Give back every record word for word, keeping the pictures out.

START DATA FOR THIS EXERCISE

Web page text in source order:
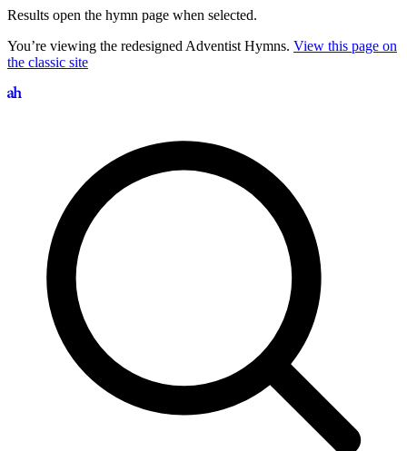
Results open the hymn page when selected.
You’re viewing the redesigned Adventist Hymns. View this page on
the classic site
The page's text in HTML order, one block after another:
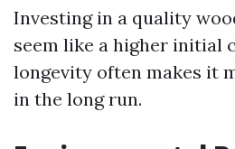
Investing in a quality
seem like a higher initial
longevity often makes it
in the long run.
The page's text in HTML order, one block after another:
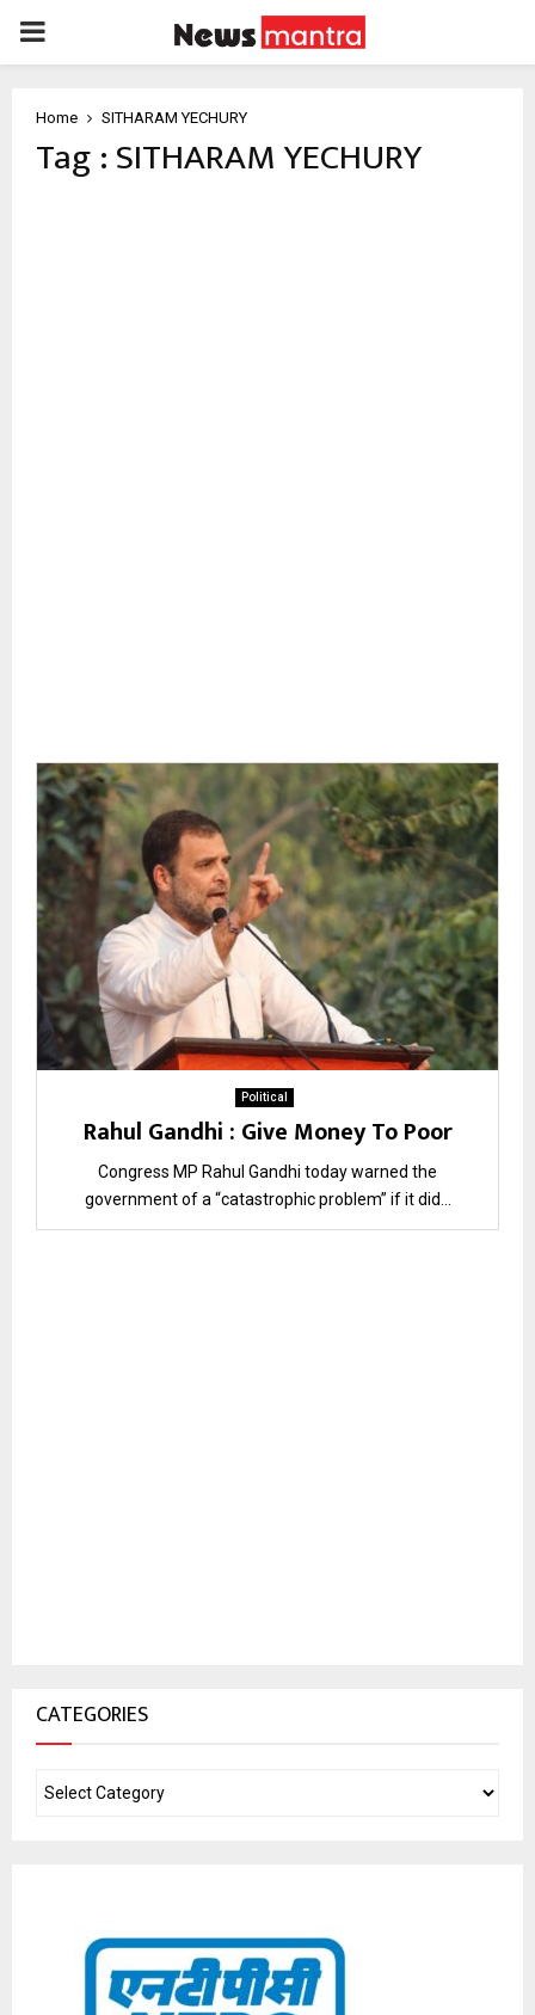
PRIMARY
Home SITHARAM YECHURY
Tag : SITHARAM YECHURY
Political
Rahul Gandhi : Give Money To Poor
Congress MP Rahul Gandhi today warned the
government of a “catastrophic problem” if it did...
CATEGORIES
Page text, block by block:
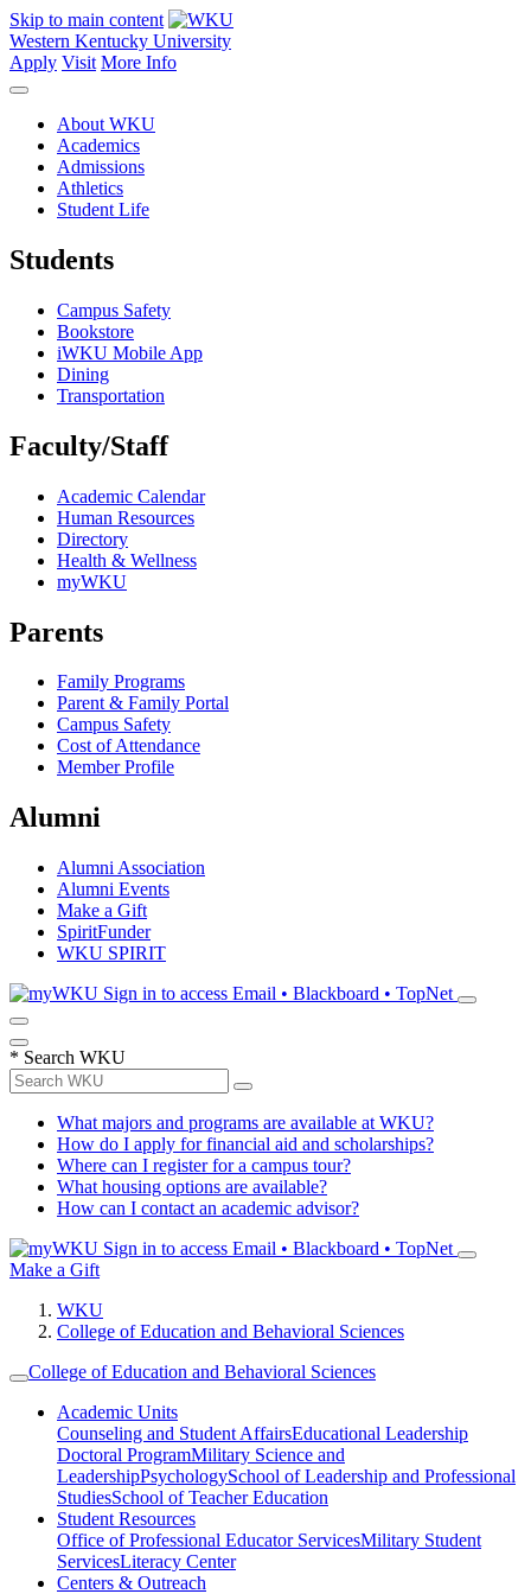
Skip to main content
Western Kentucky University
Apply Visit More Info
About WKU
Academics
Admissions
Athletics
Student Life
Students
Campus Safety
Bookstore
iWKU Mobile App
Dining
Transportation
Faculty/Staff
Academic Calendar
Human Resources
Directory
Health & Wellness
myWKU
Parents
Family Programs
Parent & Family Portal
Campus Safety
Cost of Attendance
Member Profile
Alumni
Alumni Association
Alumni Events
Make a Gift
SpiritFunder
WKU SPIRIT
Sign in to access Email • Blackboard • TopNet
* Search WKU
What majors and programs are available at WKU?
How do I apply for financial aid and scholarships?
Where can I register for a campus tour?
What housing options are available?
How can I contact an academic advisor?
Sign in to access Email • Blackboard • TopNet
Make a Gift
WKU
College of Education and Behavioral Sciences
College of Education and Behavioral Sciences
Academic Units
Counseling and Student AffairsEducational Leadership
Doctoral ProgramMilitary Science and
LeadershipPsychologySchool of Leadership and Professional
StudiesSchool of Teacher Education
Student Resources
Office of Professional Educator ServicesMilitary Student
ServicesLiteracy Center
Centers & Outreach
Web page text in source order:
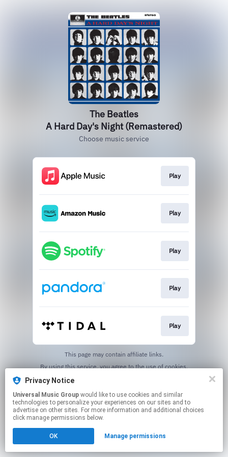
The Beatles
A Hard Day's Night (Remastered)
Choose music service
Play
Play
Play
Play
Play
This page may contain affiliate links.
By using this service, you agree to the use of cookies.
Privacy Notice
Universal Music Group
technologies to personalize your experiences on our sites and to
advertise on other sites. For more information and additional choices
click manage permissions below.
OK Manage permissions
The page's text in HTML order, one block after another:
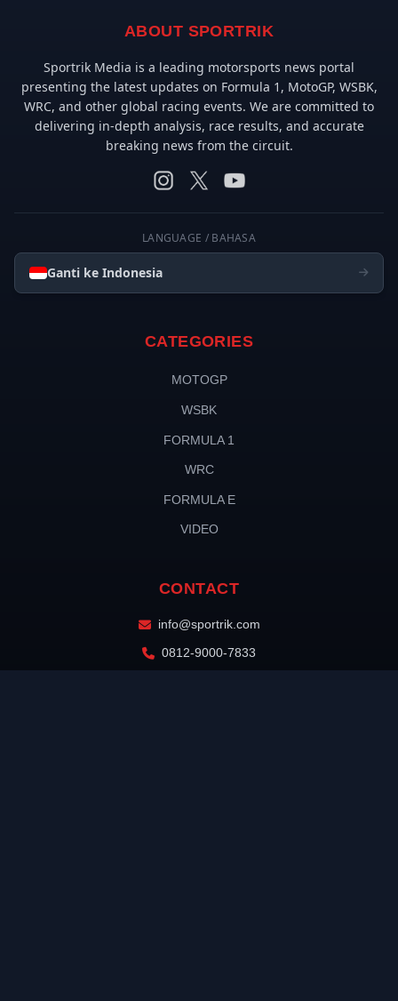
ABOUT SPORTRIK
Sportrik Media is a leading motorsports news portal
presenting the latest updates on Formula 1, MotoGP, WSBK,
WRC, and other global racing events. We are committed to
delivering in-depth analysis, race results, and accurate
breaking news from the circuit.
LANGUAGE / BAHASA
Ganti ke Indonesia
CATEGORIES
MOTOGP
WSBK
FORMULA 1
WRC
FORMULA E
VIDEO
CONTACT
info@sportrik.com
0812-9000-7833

END DATA FOR THIS EXERCISE

• [PROBLEM SOLUTION]:
Web page text in source order:
Results open the hymn page when selected.
You’re viewing the redesigned Adventist Hymns. View this page on
the classic site
The page's text in HTML order, one block after another:
Investing in a quality
seem like a higher initial
longevity often makes it
in the long run.
The page's text in HTML order, one block after another:
PRIMARY
Home SITHARAM YECHURY
Tag : SITHARAM YECHURY
Political
Rahul Gandhi : Give Money To Poor
Congress MP Rahul Gandhi today warned the
government of a “catastrophic problem” if it did...
CATEGORIES
Page text, block by block:
Skip to main content
Western Kentucky University
Apply Visit More Info
About WKU
Academics
Admissions
Athletics
Student Life
Students
Campus Safety
Bookstore
iWKU Mobile App
Dining
Transportation
Faculty/Staff
Academic Calendar
Human Resources
Directory
Health & Wellness
myWKU
Parents
Family Programs
Parent & Family Portal
Campus Safety
Cost of Attendance
Member Profile
Alumni
Alumni Association
Alumni Events
Make a Gift
SpiritFunder
WKU SPIRIT
Sign in to access Email • Blackboard • TopNet
* Search WKU
What majors and programs are available at WKU?
How do I apply for financial aid and scholarships?
Where can I register for a campus tour?
What housing options are available?
How can I contact an academic advisor?
Sign in to access Email • Blackboard • TopNet
Make a Gift
WKU
College of Education and Behavioral Sciences
College of Education and Behavioral Sciences
Academic Units
Counseling and Student AffairsEducational Leadership
Doctoral ProgramMilitary Science and
LeadershipPsychologySchool of Leadership and Professional
StudiesSchool of Teacher Education
Student Resources
Office of Professional Educator ServicesMilitary Student
ServicesLiteracy Center
Centers & Outreach
Web page text in source order:
The Beatles
A Hard Day's Night (Remastered)
Choose music service
Play
Play
Play
Play
Play
This page may contain affiliate links.
By using this service, you agree to the use of cookies.
Privacy Notice
Universal Music Group
technologies to personalize your experiences on our sites and to
advertise on other sites. For more information and additional choices
click manage permissions below.
OK Manage permissions
The page's text in HTML order, one block after another:
ABOUT SPORTRIK
Sportrik Media is a leading motorsports news portal
presenting the latest updates on Formula 1, MotoGP, WSBK,
WRC, and other global racing events. We are committed to
delivering in-depth analysis, race results, and accurate
breaking news from the circuit.
LANGUAGE / BAHASA
Ganti ke Indonesia
CATEGORIES
MOTOGP
WSBK
FORMULA 1
WRC
FORMULA E
VIDEO
CONTACT
info@sportrik.com
0812-9000-7833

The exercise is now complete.